Muddy Waters is not requesting that shareholders submit a proxy
at this time. Once Muddy Waters has commenced a formal solicitation
of proxies in connection with the Meeting, a registered shareholder
that gives a proxy may revoke it by: (i) executing a proxy bearing
a later date or by executing a valid notice of revocation, either
of the foregoing to be executed by the registered shareholder or
the registered shareholder's authorized attorney in writing, or, if
the shareholder is a corporation, under its corporate seal by an
officer or duly authorized attorney, and by delivering the proxy
bearing a later date to the registered office of the Company, at
any time up to and including the last business day that precedes
the day of the Meeting or, if the Meeting is adjourned, the last
business day that precedes any reconvening thereof, or to the
chairman of the Meeting on the day of the Meeting or any
reconvening thereof, or in any other manner provided by law, (ii)
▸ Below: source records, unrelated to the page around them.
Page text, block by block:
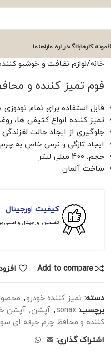
نمونه کارهابلاگدرباره ماراهنما
خانه لوازم نظافت و خوشبو
فوم تمیز کننده و
قابل استفاده برای تمام
تمیز کننده انواع کثيفی ها،
جلوگیری از ايجاد حالت
ایجاد تازگی و نرمی خاص به چرم
حجم: 400 میلی لیتر
ساخت آلمان
کیفیت اورجینال
تضمین اورجینال و اصلی
Add to compare
دسته: تمیز کننده خودرو,
برچسب: sonax
, آپشن, آپشن
کننده و محافظ چرم حرفه ای
اشتراک گذاری:
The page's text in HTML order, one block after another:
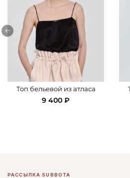
Топ бельевой из атласа
9 400 ₽
РАССЫЛКА SUBBOTA
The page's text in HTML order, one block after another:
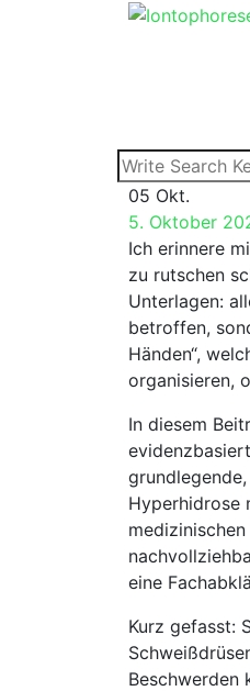
Search
for:05 Okt.
5. Oktober
Ich‌ erinnere⁢
zu rutschen
Unterlagen:
betroffen,
‌Händen“,⁢
organisieren,
In diesem
Hyperhidrose
eine
Kurz​ gefasst:
Beschwerden
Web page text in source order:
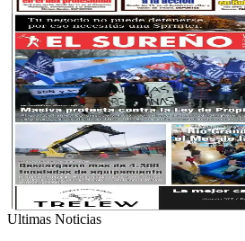
Ultimas Noticias
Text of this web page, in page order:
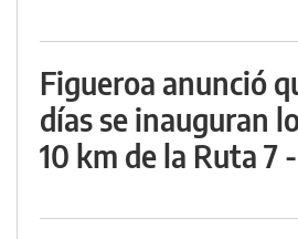
Figueroa anunció
días se inauguran
10 km de la Ruta 7
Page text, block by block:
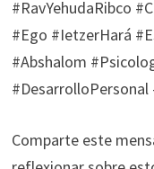
#RavYehudaRibco
#Ego #IetzerHará
#Abshalom
Comparte este
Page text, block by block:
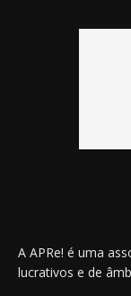
A APRe! é uma
lucrativos e de
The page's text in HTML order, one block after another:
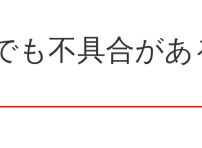
不具合があ
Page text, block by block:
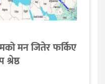
मन जितेर फर्किए
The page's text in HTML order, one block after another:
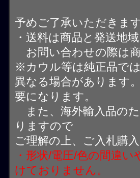
予めご了承いただきま
・送料は商品と発送地
お問い合わせの際は
※カウル等は純正品で
異なる場合があります
要になります。
また、海外輸入品の
りますので
ご理解の上、ご入札購
・形状/電圧/色の間違
けておりません。
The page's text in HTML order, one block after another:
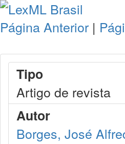
Página Anterior |
Tipo
Artigo de revista
Autor
Borges, José
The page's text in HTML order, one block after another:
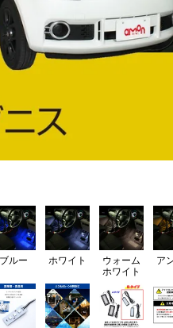
ブルー ホワイト
ウォーム
ホワイト
ア
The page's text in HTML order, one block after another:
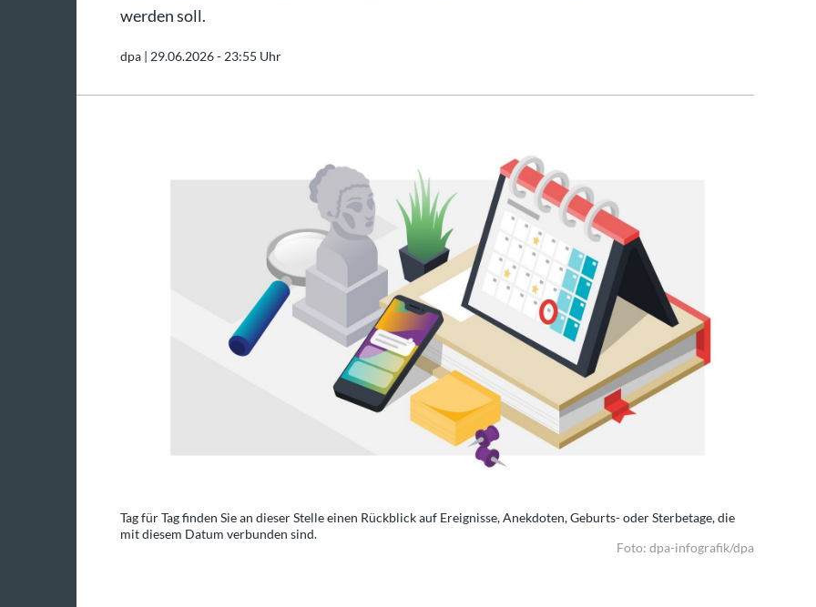
werden soll.
dpa | 29.06.2026 - 23:55 Uhr
Tag für Tag finden Sie an dieser Stelle einen Rückblick auf Ereignisse, Anekdoten, Geburts- oder Sterbetage, die
mit diesem Datum verbunden sind.
Foto: dpa-infografik/dpa
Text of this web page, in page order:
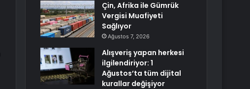
Çin, Afrika ile Gümrük
Vergisi Muafiyeti
Sağlıyor
Ağustos 7, 2026
Alışveriş yapan herkesi
ilgilendiriyor: 1
Ağustos’ta tüm dijital
kurallar değişiyor
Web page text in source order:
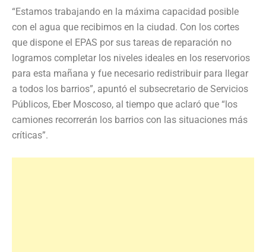
“Estamos trabajando en la máxima capacidad posible
con el agua que recibimos en la ciudad. Con los cortes
que dispone el EPAS por sus tareas de reparación no
logramos completar los niveles ideales en los reservorios
para esta mañana y fue necesario redistribuir para llegar
a todos los barrios”, apuntó el subsecretario de Servicios
Públicos, Eber Moscoso, al tiempo que aclaró que “los
camiones recorrerán los barrios con las situaciones más
críticas”.
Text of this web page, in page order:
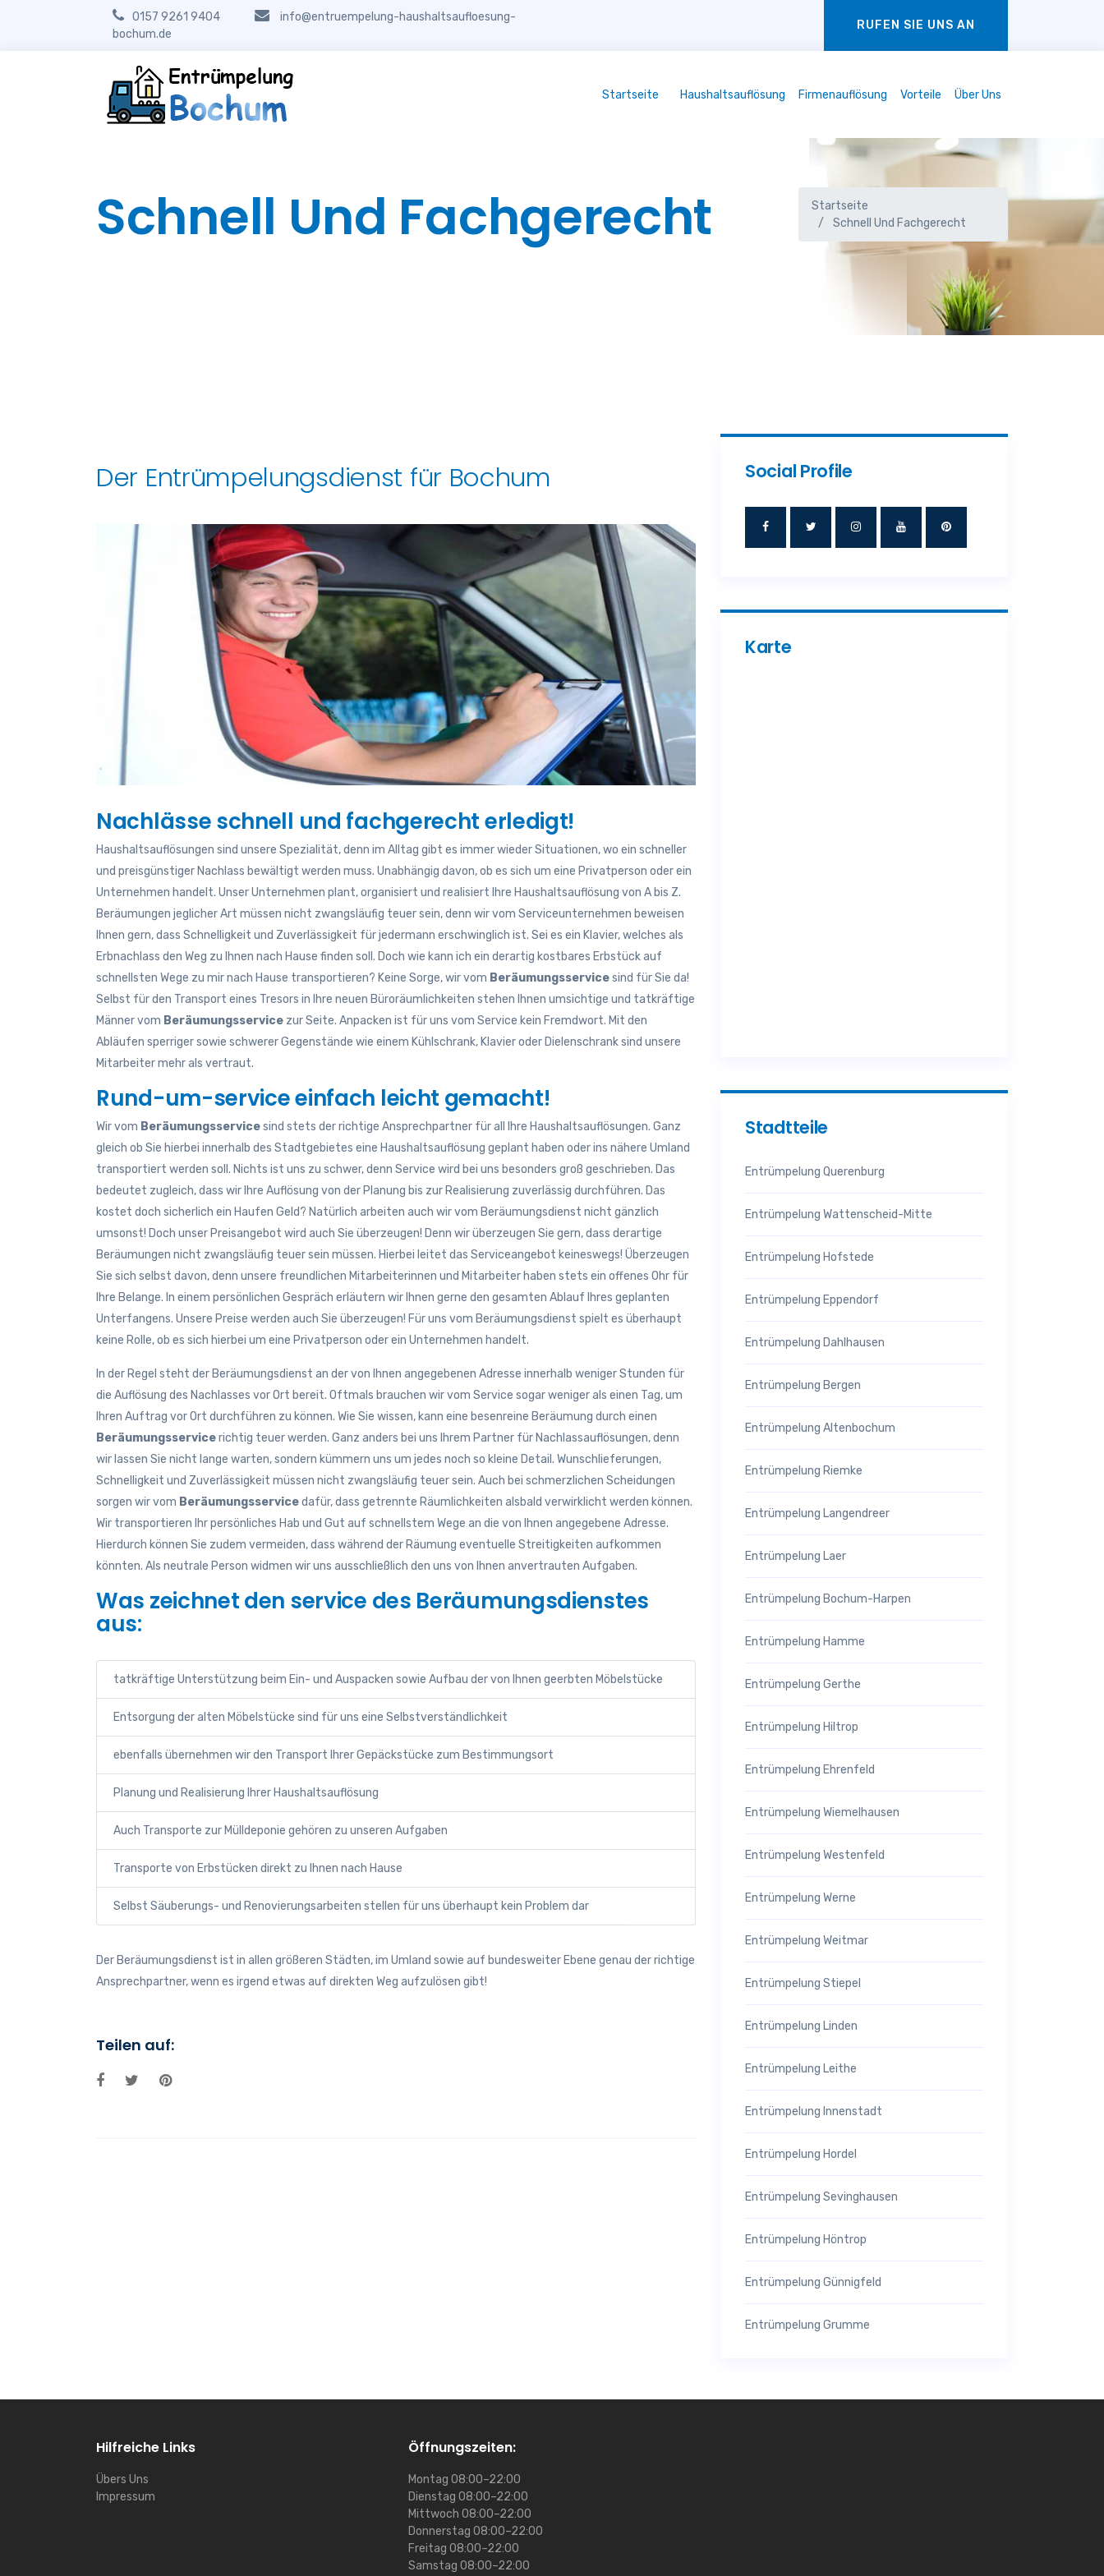
0157 9261 9404
info@entruempelung-haushaltsaufloesung-
bochum.de
RUFEN SIE UNS AN
Startseite Haushaltsauflösung Firmenauflösung Vorteile Über Uns
Schnell Und Fachgerecht
Startseite
Schnell Und Fachgerecht
Der Entrümpelungsdienst für Bochum
Nachlässe schnell und fachgerecht erledigt!
Haushaltsauflösungen sind unsere Spezialität, denn im Alltag gibt es immer wieder Situationen, wo ein schneller
und preisgünstiger Nachlass bewältigt werden muss. Unabhängig davon, ob es sich um eine Privatperson oder ein
Unternehmen handelt. Unser Unternehmen plant, organisiert und realisiert Ihre Haushaltsauflösung von A bis Z.
Beräumungen jeglicher Art müssen nicht zwangsläufig teuer sein, denn wir vom Serviceunternehmen beweisen
Ihnen gern, dass Schnelligkeit und Zuverlässigkeit für jedermann erschwinglich ist. Sei es ein Klavier, welches als
Erbnachlass den Weg zu Ihnen nach Hause finden soll. Doch wie kann ich ein derartig kostbares Erbstück auf
schnellsten Wege zu mir nach Hause transportieren? Keine Sorge, wir vom Beräumungsservicesind für Sie da!
Selbst für den Transport eines Tresors in Ihre neuen Büroräumlichkeiten stehen Ihnen umsichtige und tatkräftige
Männer vom Beräumungsservice zur Seite. Anpacken ist für uns vom Service kein Fremdwort. Mit den
Abläufen sperriger sowie schwerer Gegenstände wie einem Kühlschrank, Klavier oder Dielenschrank sind unsere
Mitarbeiter mehr als vertraut.
Rund-um-service einfach leicht gemacht!
Wir vom Beräumungsservicesind stets der richtige Ansprechpartner für all Ihre Haushaltsauflösungen. Ganz
gleich ob Sie hierbei innerhalb des Stadtgebietes eine Haushaltsauflösung geplant haben oder ins nähere Umland
transportiert werden soll. Nichts ist uns zu schwer, denn Service wird bei uns besonders groß geschrieben. Das
bedeutet zugleich, dass wir Ihre Auflösung von der Planung bis zur Realisierung zuverlässig durchführen. Das
kostet doch sicherlich ein Haufen Geld? Natürlich arbeiten auch wir vom Beräumungsdienst nicht gänzlich
umsonst! Doch unser Preisangebot wird auch Sie überzeugen! Denn wir überzeugen Sie gern, dass derartige
Beräumungen nicht zwangsläufig teuer sein müssen. Hierbei leitet das Serviceangebot keineswegs! Überzeugen
Sie sich selbst davon, denn unsere freundlichen Mitarbeiterinnen und Mitarbeiter haben stets ein offenes Ohr für
Ihre Belange. In einem persönlichen Gespräch erläutern wir Ihnen gerne den gesamten Ablauf Ihres geplanten
Unterfangens. Unsere Preise werden auch Sie überzeugen! Für uns vom Beräumungsdienst spielt es überhaupt
keine Rolle, ob es sich hierbei um eine Privatperson oder ein Unternehmen handelt.
In der Regel steht der Beräumungsdienst an der von Ihnen angegebenen Adresse innerhalb weniger Stunden für
die Auflösung des Nachlasses vor Ort bereit. Oftmals brauchen wir vom Service sogar weniger als einen Tag, um
Ihren Auftrag vor Ort durchführen zu können. Wie Sie wissen, kann eine besenreine Beräumung durch einen
Beräumungsservicerichtig teuer werden. Ganz anders bei uns Ihrem Partner für Nachlassauflösungen, denn
wir lassen Sie nicht lange warten, sondern kümmern uns um jedes noch so kleine Detail. Wunschlieferungen,
Schnelligkeit und Zuverlässigkeit müssen nicht zwangsläufig teuer sein. Auch bei schmerzlichen Scheidungen
sorgen wir vom Beräumungsservicedafür, dass getrennte Räumlichkeiten alsbald verwirklicht werden können.
Wir transportieren Ihr persönliches Hab und Gut auf schnellstem Wege an die von Ihnen angegebene Adresse.
Hierdurch können Sie zudem vermeiden, dass während der Räumung eventuelle Streitigkeiten aufkommen
könnten. Als neutrale Person widmen wir uns ausschließlich den uns von Ihnen anvertrauten Aufgaben.
Was zeichnet den service des Beräumungsdienstes
aus:
tatkräftige Unterstützung beim Ein- und Auspacken sowie Aufbau der von Ihnen geerbten Möbelstücke
Entsorgung der alten Möbelstücke sind für uns eine Selbstverständlichkeit
ebenfalls übernehmen wir den Transport Ihrer Gepäckstücke zum Bestimmungsort
Planung und Realisierung Ihrer Haushaltsauflösung
Auch Transporte zur Mülldeponie gehören zu unseren Aufgaben
Transporte von Erbstücken direkt zu Ihnen nach Hause
Selbst Säuberungs- und Renovierungsarbeiten stellen für uns überhaupt kein Problem dar
Der Beräumungsdienst ist in allen größeren Städten, im Umland sowie auf bundesweiter Ebene genau der richtige
Ansprechpartner, wenn es irgend etwas auf direkten Weg aufzulösen gibt!
Teilen auf:
Social Profile
Karte
Stadtteile
Entrümpelung Querenburg
Entrümpelung Wattenscheid-Mitte
Entrümpelung Hofstede
Entrümpelung Eppendorf
Entrümpelung Dahlhausen
Entrümpelung Bergen
Entrümpelung Altenbochum
Entrümpelung Riemke
Entrümpelung Langendreer
Entrümpelung Laer
Entrümpelung Bochum-Harpen
Entrümpelung Hamme
Entrümpelung Gerthe
Entrümpelung Hiltrop
Entrümpelung Ehrenfeld
Entrümpelung Wiemelhausen
Entrümpelung Westenfeld
Entrümpelung Werne
Entrümpelung Weitmar
Entrümpelung Stiepel
Entrümpelung Linden
Entrümpelung Leithe
Entrümpelung Innenstadt
Entrümpelung Hordel
Entrümpelung Sevinghausen
Entrümpelung Höntrop
Entrümpelung Günnigfeld
Entrümpelung Grumme
Hilfreiche Links
Übers Uns
Impressum
Öffnungszeiten:
Montag 08:00–22:00
Dienstag 08:00–22:00
Mittwoch 08:00–22:00
Donnerstag 08:00–22:00
Freitag 08:00–22:00
Samstag 08:00–22:00

personally attending the Meeting and voting the registered
shareholder's shares, or (iii) in any other manner permitted by law
and the articles of the Company. Non-registered shareholders should
contact their broker for assistance in ensuring that forms of
proxies or voting instructions previously given to an intermediary
are properly revoked.
None of Muddy Waters or, to its knowledge, any of its associates
or affiliates, has any material interest, direct or indirect, by
way of beneficial ownership of securities or otherwise, in any
matter proposed to be acted on at the Meeting, other than the
election of directors to the Board.
Mayfair's registered office
address is 700-1199 West Hastings Street, Vancouver, British Columbia, V6E 3T5. A copy
of this press release and the Information Document may be obtained
on Mayfair's SEDAR+ profile at
www.sedarplus.ca.
Disclaimer
The information contained or referenced herein is for
information purposes only in order to provide the views of Muddy
Waters and the matters which Muddy Waters believes to be of concern
to shareholders described herein. The information is not tailored
to specific investment objections, the financial situations,
suitability, or particular need of any specific person(s) who may
receive the information, and should not be taken as advice in
considering the merits of any investment decision. The views
expressed herein represent the views and opinions of Muddy Waters,
whose opinions may change at any time and which are based on
analyses of Muddy Waters.
Cautionary Statement Regarding
Forward-Looking Statements
This press release contains forward-looking information within
the meaning of applicable securities laws. In general,
forward-looking information refers to disclosure about future
conditions, courses of action, and events. Forward-looking
information in this press release may include, but is not limited
to, statements of Muddy Waters regarding (i) the Meeting, including
the intention of Muddy Waters to solicit proxies in connection
therewith, (ii) the proposed reconstitution of the Board, (iii) the
future of the Company and (iv) matters relating to the Company,
including its business, operations and financial condition. All
statements contained in this press release that are not clearly
historical in nature or that necessarily depend on future events
are forward‐looking, and the use of any of the words "anticipates",
"believes", "expects", "intends", "plans", "will", "would", and
similar expressions are intended to identify forward-looking
statements. These statements are based on current expectations of
Muddy Waters and currently available information. Forward-looking
statements are not guarantees of future performance, involve
certain risks and uncertainties that are difficult to predict, and
are based upon assumptions as to future events that may not prove
to be accurate. Muddy Waters undertakes no obligation to update
publicly or revise any forward-looking statements, whether as a
result of new information, future events, or otherwise, except as
required by applicable securities legislation.